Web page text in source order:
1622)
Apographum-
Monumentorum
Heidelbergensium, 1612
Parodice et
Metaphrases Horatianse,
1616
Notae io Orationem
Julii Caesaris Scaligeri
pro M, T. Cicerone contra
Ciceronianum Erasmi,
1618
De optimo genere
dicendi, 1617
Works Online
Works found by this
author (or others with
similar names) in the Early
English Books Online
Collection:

☆ ☆ ☆ ☆

All entries must come back exactly as they were written.

▶ _Reply to the exercise_:
Web page text in source order:
1622)
Apographum-
Monumentorum
Heidelbergensium, 1612
Parodice et
Metaphrases Horatianse,
1616
Notae io Orationem
Julii Caesaris Scaligeri
pro M, T. Cicerone contra
Ciceronianum Erasmi,
1618
De optimo genere
dicendi, 1617
Works Online
Works found by this
author (or others with
similar names) in the Early
English Books Online
Collection:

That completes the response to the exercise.